A nomenclatura não é unânime, e divide opiniões. Os olhos dos mais antigos, como Ademir e Rafael, brilham quando são chamados de “livreiros”. Já os mais jovens, como Daniel, investem no estudo do empreendedorismo com o objetivo de criar e reciclar estratégias para manter o mercado dos livros vivo, principalmente na era digital.
Entre as diversas possibilidades, peço a cada um que indique um livro.
Daniel me leva à seção de “literatura nacional”, a menos procurada da loja, e indica alguns clássicos, como “O Ateneu”, de Raul Pompéia, e “O Clube dos Anjos”, de Luis Fernando Veríssimo. Mas diz que, normalmente, prefere deixar o cliente à vontade, sem direcionar tanto.
Rafael também gosta de saber o estilo do cliente, o que não o impede de dar seus pitacos de leitura. “Vidas secas”, de Graciliano Ramos, é um dos que mais o impactou entre os lidos recentemente. Ao lado, mostra os que mais têm saída, e suas repercussões, como Manoel de Barros, para quem gosta de poesia, e Conceição Evaristo, sobre temas da negritude.
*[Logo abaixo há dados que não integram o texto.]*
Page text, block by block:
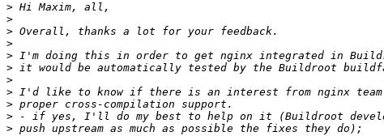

Para Ademir, depende muito do estado de espírito, e não é só o de quem compra. Na primeira vez em que estive no sebo, em 2013, sem muita conversa indicou “História do pensamento econômico”, de E. K. Hunt e Howard J. Sherman, livro que, em sua opinião, “todo mundo tem que ler”. Por isso mesmo, guarda um número significativo de exemplares, que presenteia a todo universitário que passa por ali. Dessa vez, me deu “A Rua das Ilusões Perdidas”, de John Steinbeck, um de seus (muitos) autores preferidos.